Activity:
Go through the records and set each one down exactly, skipping any picture.

(Data excerpts)
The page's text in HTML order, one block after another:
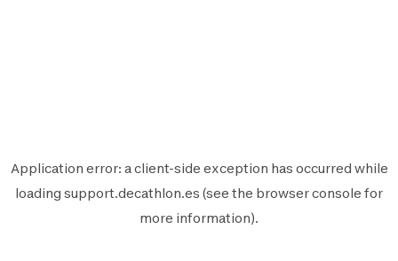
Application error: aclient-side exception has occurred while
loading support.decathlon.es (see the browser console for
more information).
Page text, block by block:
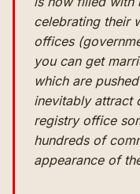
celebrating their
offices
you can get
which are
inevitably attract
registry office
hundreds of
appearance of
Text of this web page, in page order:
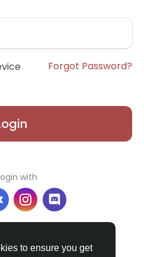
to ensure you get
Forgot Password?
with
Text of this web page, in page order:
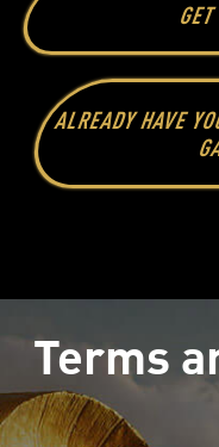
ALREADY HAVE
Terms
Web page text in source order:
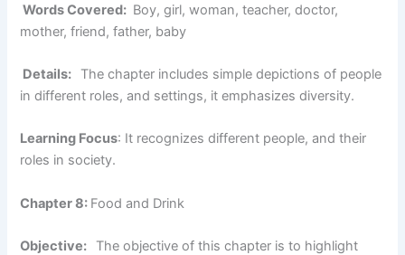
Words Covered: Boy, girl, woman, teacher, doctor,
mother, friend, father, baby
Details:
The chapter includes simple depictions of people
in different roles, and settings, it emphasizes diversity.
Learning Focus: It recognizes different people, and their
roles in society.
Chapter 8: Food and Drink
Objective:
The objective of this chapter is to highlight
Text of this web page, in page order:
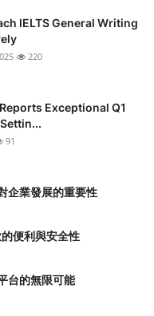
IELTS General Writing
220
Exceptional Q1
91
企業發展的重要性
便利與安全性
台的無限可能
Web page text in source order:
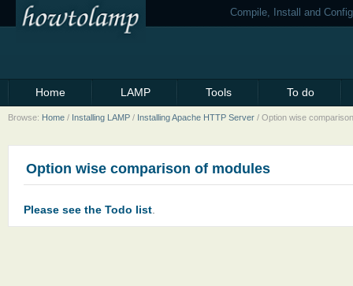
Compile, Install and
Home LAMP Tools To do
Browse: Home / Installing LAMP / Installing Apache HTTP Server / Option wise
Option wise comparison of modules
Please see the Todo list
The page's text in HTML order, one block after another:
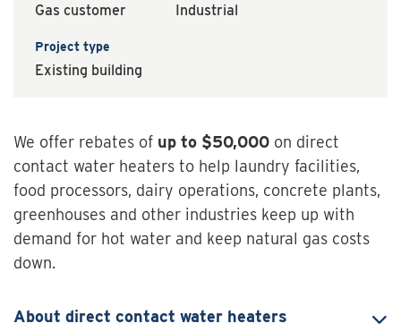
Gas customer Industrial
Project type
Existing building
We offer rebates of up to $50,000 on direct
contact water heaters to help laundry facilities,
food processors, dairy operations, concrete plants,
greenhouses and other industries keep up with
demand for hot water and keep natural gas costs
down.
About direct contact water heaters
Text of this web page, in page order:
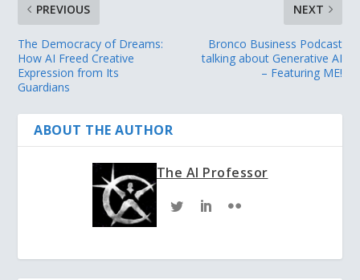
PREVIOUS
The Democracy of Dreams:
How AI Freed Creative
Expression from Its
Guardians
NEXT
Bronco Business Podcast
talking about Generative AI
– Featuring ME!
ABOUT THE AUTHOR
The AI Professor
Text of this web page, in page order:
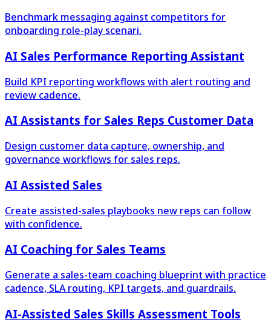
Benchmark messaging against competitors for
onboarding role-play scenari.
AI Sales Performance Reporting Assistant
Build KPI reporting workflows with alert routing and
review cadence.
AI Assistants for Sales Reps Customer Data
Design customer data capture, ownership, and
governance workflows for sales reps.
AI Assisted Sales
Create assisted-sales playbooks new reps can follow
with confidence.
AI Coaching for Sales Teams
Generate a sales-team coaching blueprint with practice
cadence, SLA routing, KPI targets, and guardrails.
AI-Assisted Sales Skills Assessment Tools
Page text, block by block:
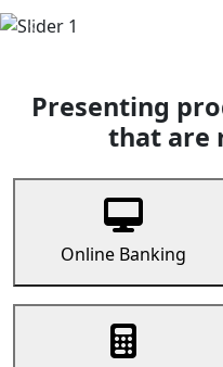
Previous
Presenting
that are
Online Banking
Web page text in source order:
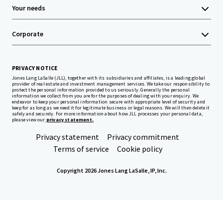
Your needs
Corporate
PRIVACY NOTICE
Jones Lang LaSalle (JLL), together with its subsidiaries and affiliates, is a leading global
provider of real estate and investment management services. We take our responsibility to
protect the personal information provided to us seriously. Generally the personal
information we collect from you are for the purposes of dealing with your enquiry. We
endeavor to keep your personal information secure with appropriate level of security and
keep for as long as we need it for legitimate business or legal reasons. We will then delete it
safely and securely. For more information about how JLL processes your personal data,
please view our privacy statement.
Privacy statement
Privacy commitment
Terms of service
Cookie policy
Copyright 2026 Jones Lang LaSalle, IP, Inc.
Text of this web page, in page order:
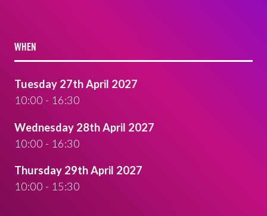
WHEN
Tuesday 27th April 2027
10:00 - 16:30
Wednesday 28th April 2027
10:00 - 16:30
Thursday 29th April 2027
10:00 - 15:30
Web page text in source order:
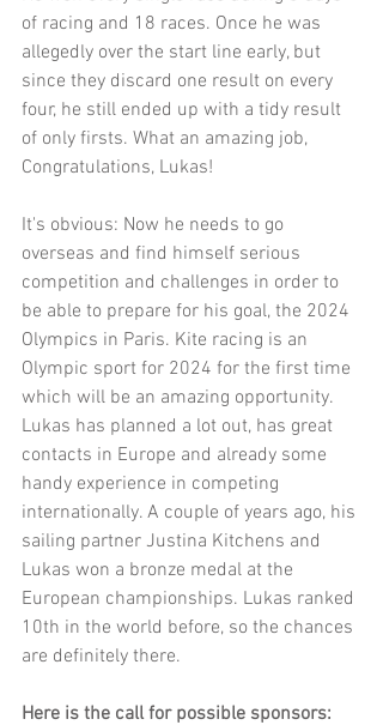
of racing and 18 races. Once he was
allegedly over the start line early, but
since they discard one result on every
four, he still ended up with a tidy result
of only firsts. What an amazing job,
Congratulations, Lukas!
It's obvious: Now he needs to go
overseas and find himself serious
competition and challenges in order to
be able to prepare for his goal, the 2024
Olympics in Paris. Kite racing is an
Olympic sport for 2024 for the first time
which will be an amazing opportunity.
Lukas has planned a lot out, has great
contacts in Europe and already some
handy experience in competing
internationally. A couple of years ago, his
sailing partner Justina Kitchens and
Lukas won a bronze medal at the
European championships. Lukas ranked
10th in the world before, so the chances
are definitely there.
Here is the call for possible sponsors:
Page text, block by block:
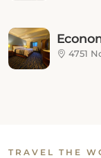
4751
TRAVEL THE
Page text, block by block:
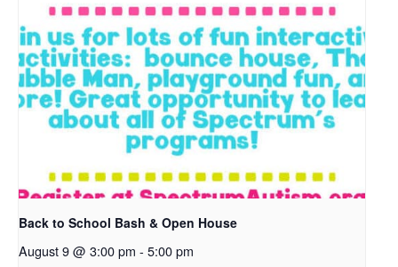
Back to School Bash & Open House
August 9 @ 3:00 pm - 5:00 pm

Your response:
The page's text in HTML order, one block after another:
Application error: aclient-side exception has occurred while
loading support.decathlon.es (see the browser console for
more information).
Page text, block by block:
celebrating their
offices
you can get
which are
inevitably attract
registry office
hundreds of
appearance of
Text of this web page, in page order:
to ensure you get
Forgot Password?
with
Text of this web page, in page order:
ALREADY HAVE
Terms
Web page text in source order:
Words Covered: Boy, girl, woman, teacher, doctor,
mother, friend, father, baby
Details:
The chapter includes simple depictions of people
in different roles, and settings, it emphasizes diversity.
Learning Focus: It recognizes different people, and their
roles in society.
Chapter 8: Food and Drink
Objective:
The objective of this chapter is to highlight
Text of this web page, in page order:
IELTS General Writing
220
Exceptional Q1
91
企業發展的重要性
便利與安全性
台的無限可能
Web page text in source order:
Compile, Install and
Home LAMP Tools To do
Browse: Home / Installing LAMP / Installing Apache HTTP Server / Option wise
Option wise comparison of modules
Please see the Todo list
The page's text in HTML order, one block after another:
Gas customer Industrial
Project type
Existing building
We offer rebates of up to $50,000 on direct
contact water heaters to help laundry facilities,
food processors, dairy operations, concrete plants,
greenhouses and other industries keep up with
demand for hot water and keep natural gas costs
down.
About direct contact water heaters
Text of this web page, in page order:
PREVIOUS
The Democracy of Dreams:
How AI Freed Creative
Expression from Its
Guardians
NEXT
Bronco Business Podcast
talking about Generative AI
– Featuring ME!
ABOUT THE AUTHOR
The AI Professor
Text of this web page, in page order:
Benchmark messaging against competitors for
onboarding role-play scenari.
AI Sales Performance Reporting Assistant
Build KPI reporting workflows with alert routing and
review cadence.
AI Assistants for Sales Reps Customer Data
Design customer data capture, ownership, and
governance workflows for sales reps.
AI Assisted Sales
Create assisted-sales playbooks new reps can follow
with confidence.
AI Coaching for Sales Teams
Generate a sales-team coaching blueprint with practice
cadence, SLA routing, KPI targets, and guardrails.
AI-Assisted Sales Skills Assessment Tools
Page text, block by block:
Previous
Presenting
that are
Online Banking
Web page text in source order:
Your needs
Corporate
PRIVACY NOTICE
Jones Lang LaSalle (JLL), together with its subsidiaries and affiliates, is a leading global
provider of real estate and investment management services. We take our responsibility to
protect the personal information provided to us seriously. Generally the personal
information we collect from you are for the purposes of dealing with your enquiry. We
endeavor to keep your personal information secure with appropriate level of security and
keep for as long as we need it for legitimate business or legal reasons. We will then delete it
safely and securely. For more information about how JLL processes your personal data,
please view our privacy statement.
Privacy statement
Privacy commitment
Terms of service
Cookie policy
Copyright 2026 Jones Lang LaSalle, IP, Inc.
Text of this web page, in page order:
WHEN
Tuesday 27th April 2027
10:00 - 16:30
Wednesday 28th April 2027
10:00 - 16:30
Thursday 29th April 2027
10:00 - 15:30
Web page text in source order:
of racing and 18 races. Once he was
allegedly over the start line early, but
since they discard one result on every
four, he still ended up with a tidy result
of only firsts. What an amazing job,
Congratulations, Lukas!
It's obvious: Now he needs to go
overseas and find himself serious
competition and challenges in order to
be able to prepare for his goal, the 2024
Olympics in Paris. Kite racing is an
Olympic sport for 2024 for the first time
which will be an amazing opportunity.
Lukas has planned a lot out, has great
contacts in Europe and already some
handy experience in competing
internationally. A couple of years ago, his
sailing partner Justina Kitchens and
Lukas won a bronze medal at the
European championships. Lukas ranked
10th in the world before, so the chances
are definitely there.
Here is the call for possible sponsors:
Page text, block by block:
4751
TRAVEL THE
Page text, block by block:
Back to School Bash & Open House
August 9 @ 3:00 pm - 5:00 pm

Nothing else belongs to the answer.